A lot depends on what you are doing (straight cuts, arcs or re-sawing) and what your bandsaw will handle.

For general purpose blades, I like Olson premium blades:

OLSONSAW.COM

I'm not sure what is available in the UK or Europe, however.


----------



## xplorx4 (Dec 1, 2008)

Greetings Keith and welcome to the router forums, we are glad to have you join us.

It depends as Ralph said, for re-saw the "Wood Slicer" from Highland Woodworking here in Atlanta, Woodworking Tools | Woodworking Supplies


----------



## screwy1 (May 18, 2011)

thanks for quick reply muck


----------



## gallianp (Oct 13, 2009)

Suffolk Machinery

call them! tell what saw you have, what you want to cut etc.
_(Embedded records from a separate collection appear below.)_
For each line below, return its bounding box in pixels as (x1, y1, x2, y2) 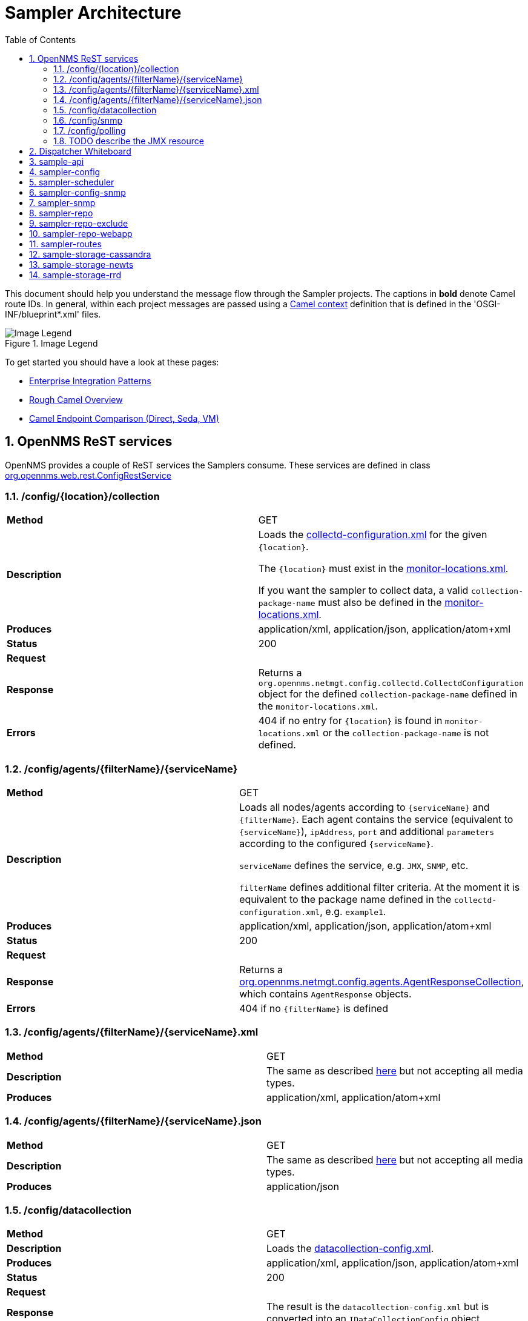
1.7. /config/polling (53, 125, 126, 136)
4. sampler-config (29, 166, 101, 177)
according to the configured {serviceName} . (239, 837, 434, 850)
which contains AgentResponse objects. (239, 988, 412, 1000)
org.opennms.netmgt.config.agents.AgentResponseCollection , (239, 976, 524, 988)
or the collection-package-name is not (322, 727, 489, 739)
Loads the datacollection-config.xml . (266, 1242, 434, 1255)
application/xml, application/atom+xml (266, 1091, 441, 1103)
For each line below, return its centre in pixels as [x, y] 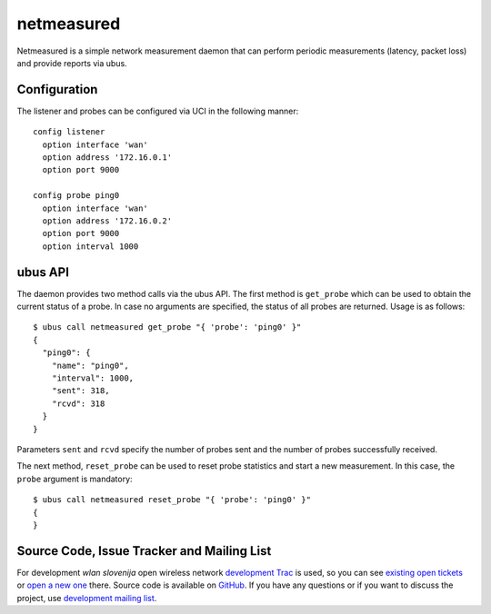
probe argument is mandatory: [75, 479]
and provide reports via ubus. [72, 63]
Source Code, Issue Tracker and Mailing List [144, 551]
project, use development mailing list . [87, 598]
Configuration [57, 89]
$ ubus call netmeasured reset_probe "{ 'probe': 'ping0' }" [172, 500]
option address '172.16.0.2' [107, 221]
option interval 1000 [90, 246]
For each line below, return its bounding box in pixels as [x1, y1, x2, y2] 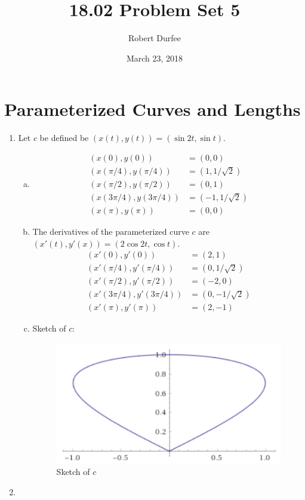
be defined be [39, 131, 89, 144]
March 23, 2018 [126, 51, 183, 64]
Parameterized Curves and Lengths [4, 97, 301, 121]
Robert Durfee [128, 32, 181, 44]
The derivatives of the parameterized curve [32, 225, 189, 237]
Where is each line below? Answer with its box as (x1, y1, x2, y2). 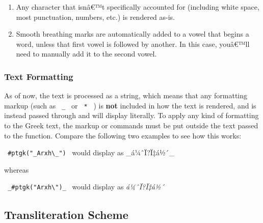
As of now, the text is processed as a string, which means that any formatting (4, 90, 248, 101)
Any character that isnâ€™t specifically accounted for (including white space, (16, 2, 259, 12)
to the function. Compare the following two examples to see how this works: (4, 130, 242, 141)
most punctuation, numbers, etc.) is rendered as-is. (16, 11, 175, 22)
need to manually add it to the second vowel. (16, 48, 157, 59)
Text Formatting (4, 70, 73, 82)
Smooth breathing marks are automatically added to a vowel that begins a (16, 29, 249, 39)
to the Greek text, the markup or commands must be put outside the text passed (4, 120, 258, 131)
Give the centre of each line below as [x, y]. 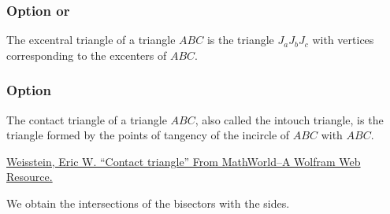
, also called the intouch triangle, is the [289, 119]
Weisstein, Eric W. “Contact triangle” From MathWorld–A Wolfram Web [184, 161]
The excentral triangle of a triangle [91, 40]
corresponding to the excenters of [87, 55]
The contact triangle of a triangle [87, 119]
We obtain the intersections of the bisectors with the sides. [148, 203]
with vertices [343, 40]
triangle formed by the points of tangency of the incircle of [148, 135]
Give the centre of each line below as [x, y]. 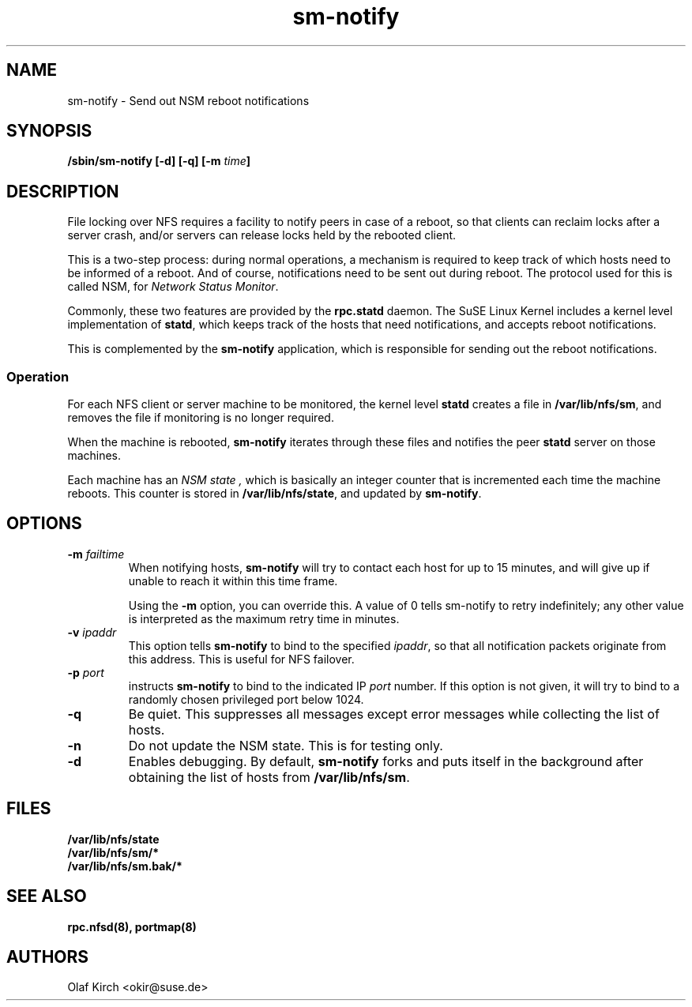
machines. [94, 456]
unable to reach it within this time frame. [233, 581]
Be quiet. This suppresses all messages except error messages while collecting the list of [394, 714]
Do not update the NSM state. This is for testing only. [286, 745]
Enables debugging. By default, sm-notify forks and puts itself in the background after [386, 761]
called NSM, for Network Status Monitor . [173, 287]
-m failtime [96, 554]
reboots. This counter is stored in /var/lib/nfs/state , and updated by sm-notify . [275, 494]
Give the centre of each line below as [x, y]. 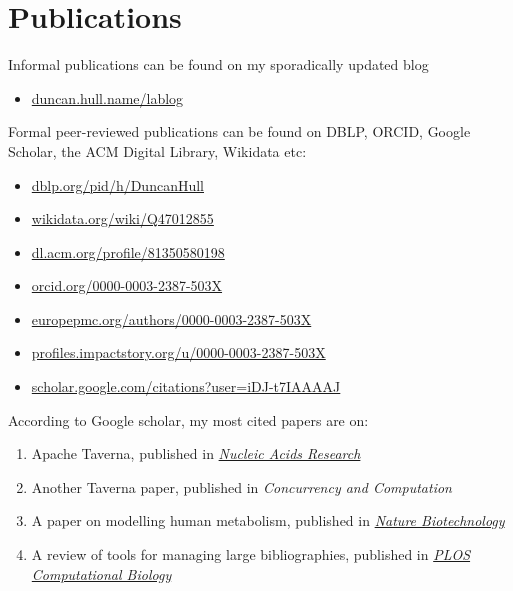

Very helpful people -- Timber wolf blades.


----------



## derek willis (Jan 21, 2009)

We have blades available here in the U/K "Axcalibur" by name, and they are excellent blades, I have used no other for quite a few years, and for ripping hardwood, which is what I mostly do with the bandsaw, I use 3 T.P.I. and the skip tooth, this arrangement cuts very well and clears the waste very rapidly, resulting in excellent finish and fast productivity.


----------